Segment Open

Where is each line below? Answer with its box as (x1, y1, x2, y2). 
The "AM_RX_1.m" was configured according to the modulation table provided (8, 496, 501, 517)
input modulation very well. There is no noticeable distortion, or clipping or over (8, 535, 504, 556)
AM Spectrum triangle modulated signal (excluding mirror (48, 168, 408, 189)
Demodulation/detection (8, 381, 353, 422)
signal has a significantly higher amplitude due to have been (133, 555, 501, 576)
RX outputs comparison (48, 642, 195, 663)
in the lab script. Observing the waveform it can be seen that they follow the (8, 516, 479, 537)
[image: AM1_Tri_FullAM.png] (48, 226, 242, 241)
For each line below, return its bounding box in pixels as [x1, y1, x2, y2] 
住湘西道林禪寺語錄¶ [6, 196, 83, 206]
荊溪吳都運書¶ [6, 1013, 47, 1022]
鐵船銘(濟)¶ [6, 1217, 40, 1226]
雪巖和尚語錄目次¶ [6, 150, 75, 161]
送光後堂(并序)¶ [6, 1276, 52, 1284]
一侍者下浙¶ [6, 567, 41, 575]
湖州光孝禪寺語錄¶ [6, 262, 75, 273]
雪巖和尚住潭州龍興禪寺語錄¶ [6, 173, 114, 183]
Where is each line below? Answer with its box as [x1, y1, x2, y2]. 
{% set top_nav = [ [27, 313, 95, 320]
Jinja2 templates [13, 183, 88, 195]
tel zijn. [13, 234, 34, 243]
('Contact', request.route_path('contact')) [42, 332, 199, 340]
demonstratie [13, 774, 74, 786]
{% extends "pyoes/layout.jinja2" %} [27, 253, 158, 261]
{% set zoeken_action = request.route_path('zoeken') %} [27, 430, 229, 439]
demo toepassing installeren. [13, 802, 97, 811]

Segment Closed
Segment Open

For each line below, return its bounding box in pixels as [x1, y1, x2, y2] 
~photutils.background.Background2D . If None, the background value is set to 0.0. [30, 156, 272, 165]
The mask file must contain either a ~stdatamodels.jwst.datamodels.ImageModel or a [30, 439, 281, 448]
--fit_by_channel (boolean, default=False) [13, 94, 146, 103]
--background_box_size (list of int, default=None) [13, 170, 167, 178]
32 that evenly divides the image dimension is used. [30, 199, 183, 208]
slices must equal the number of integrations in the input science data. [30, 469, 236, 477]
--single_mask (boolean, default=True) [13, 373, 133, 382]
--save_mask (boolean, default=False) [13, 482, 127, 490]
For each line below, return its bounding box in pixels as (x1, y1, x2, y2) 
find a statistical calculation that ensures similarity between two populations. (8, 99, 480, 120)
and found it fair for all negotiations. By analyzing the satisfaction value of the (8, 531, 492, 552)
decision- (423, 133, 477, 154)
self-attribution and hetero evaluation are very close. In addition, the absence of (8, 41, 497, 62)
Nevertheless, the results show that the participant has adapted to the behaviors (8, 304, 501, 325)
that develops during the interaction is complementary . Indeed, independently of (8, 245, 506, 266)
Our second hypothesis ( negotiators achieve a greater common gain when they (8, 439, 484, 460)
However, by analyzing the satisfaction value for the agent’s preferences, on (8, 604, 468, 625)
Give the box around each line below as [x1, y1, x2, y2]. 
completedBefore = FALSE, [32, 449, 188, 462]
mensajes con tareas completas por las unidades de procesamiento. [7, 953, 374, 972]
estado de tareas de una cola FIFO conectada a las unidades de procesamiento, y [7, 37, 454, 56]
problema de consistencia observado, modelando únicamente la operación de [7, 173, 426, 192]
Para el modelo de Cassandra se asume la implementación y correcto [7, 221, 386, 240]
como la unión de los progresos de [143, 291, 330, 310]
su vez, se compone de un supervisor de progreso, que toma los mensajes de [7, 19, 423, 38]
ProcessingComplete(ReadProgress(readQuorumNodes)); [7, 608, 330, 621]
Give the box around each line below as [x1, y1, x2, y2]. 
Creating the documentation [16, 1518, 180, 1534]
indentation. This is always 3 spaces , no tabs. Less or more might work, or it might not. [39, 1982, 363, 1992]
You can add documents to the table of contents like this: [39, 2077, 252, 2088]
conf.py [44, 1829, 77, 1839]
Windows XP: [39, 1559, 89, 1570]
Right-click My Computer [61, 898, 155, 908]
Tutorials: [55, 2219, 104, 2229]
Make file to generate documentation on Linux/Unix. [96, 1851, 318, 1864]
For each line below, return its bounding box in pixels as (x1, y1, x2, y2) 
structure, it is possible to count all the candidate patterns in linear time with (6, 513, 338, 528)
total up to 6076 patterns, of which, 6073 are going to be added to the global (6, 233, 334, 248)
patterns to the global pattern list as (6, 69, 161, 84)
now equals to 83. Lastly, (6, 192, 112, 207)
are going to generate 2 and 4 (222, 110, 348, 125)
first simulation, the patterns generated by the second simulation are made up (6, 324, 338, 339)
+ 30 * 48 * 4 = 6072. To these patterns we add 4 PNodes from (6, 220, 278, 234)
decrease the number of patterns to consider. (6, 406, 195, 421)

Segment Closed
Segment Open

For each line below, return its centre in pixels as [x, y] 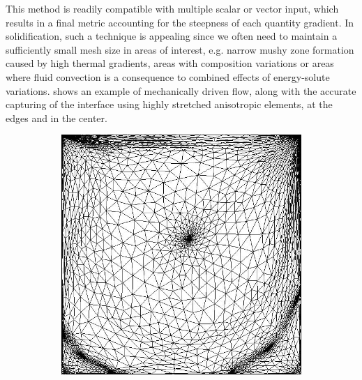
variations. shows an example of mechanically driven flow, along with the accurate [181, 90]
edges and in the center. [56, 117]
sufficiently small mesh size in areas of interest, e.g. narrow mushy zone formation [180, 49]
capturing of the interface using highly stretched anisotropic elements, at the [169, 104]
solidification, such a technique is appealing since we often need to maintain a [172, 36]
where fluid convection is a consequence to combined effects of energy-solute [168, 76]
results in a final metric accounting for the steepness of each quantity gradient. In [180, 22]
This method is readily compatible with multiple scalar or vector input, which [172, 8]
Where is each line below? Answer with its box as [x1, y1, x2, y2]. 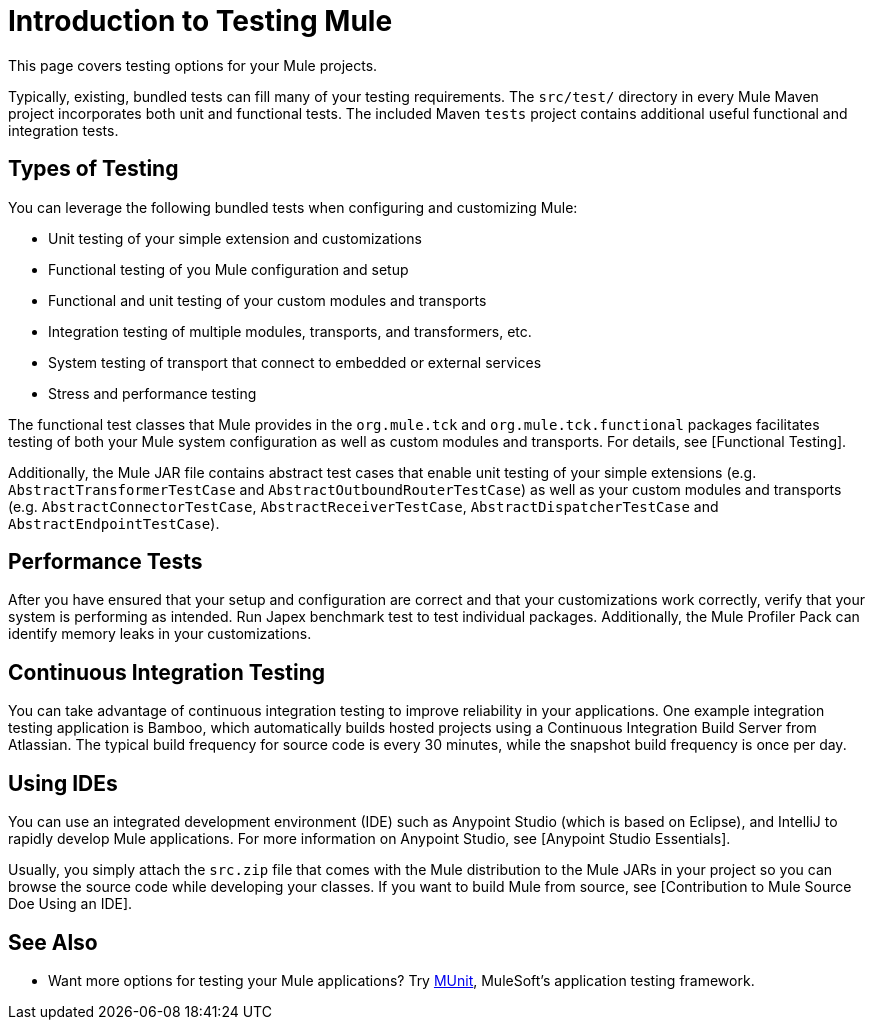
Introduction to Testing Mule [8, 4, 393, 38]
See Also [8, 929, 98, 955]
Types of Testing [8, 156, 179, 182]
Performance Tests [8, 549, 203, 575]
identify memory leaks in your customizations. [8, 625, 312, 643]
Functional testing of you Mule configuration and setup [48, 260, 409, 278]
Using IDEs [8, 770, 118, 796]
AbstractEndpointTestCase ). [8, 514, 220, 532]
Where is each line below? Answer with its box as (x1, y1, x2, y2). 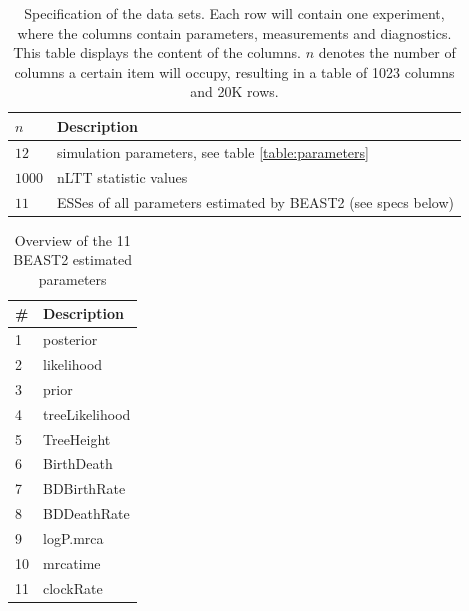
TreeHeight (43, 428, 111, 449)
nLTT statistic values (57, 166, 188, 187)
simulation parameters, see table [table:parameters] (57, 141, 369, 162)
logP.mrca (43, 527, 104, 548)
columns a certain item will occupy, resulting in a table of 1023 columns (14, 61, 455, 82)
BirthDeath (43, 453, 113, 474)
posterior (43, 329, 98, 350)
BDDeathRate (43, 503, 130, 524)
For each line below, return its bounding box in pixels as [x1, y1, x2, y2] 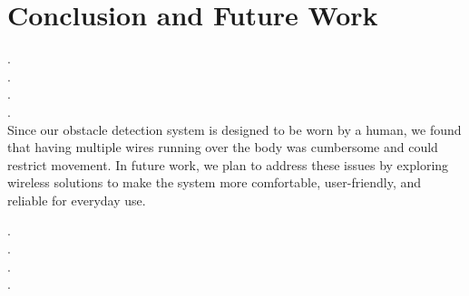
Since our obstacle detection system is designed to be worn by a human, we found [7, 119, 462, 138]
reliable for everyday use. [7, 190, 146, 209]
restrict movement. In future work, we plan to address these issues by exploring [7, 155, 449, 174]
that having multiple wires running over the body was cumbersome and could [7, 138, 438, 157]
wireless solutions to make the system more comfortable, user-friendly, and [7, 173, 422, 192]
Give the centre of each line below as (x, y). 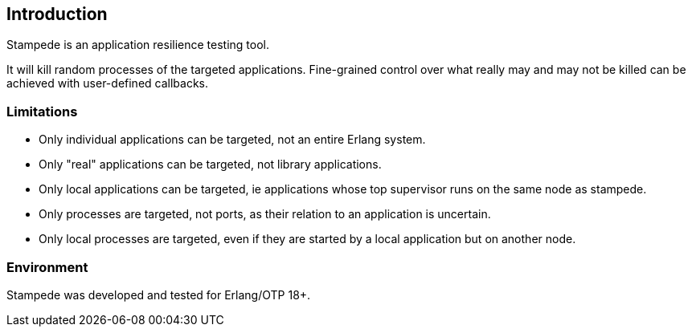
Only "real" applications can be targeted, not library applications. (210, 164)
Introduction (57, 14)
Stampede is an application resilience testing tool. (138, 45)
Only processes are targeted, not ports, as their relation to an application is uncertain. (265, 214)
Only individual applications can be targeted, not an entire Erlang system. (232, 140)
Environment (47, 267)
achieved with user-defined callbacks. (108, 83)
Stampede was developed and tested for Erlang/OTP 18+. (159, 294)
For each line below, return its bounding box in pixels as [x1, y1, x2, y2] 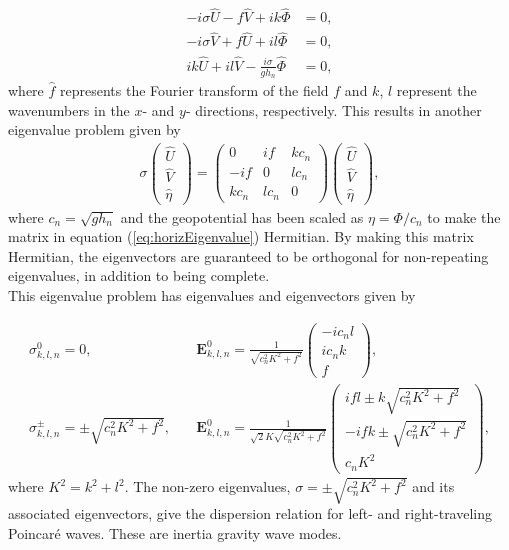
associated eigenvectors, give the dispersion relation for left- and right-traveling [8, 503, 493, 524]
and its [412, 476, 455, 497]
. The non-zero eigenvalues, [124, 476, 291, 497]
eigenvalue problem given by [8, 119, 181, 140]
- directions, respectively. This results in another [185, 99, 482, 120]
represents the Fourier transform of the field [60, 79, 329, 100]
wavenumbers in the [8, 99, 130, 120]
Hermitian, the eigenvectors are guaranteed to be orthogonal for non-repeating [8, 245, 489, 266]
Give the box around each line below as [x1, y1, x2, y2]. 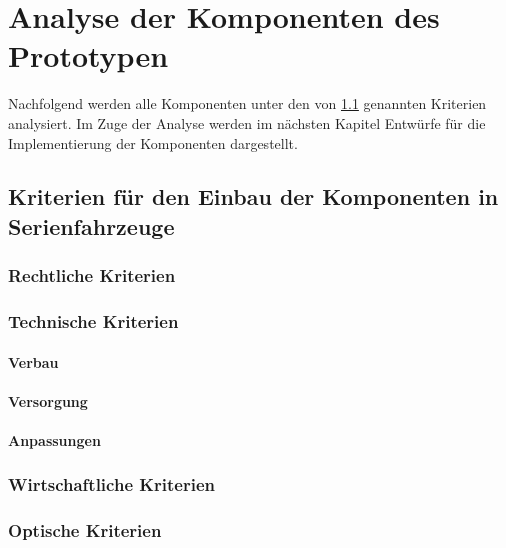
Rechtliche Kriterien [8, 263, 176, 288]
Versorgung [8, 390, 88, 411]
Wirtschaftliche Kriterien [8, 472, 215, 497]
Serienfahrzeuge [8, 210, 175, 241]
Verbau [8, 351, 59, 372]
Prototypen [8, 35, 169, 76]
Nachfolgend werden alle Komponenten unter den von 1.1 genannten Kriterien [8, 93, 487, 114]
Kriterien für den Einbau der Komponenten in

Segment Closed

**Task:** Of the entries above, transcribe exactly those lines that fall between the line containing "Verbau [8, 351, 59, 372]" and the line containing "Kriterien für den Einbau der Komponenten in", together with those two lines.

**Answer to this task:**
Verbau [8, 351, 59, 372]
Prototypen [8, 35, 169, 76]
Nachfolgend werden alle Komponenten unter den von 1.1 genannten Kriterien [8, 93, 487, 114]
Kriterien für den Einbau der Komponenten in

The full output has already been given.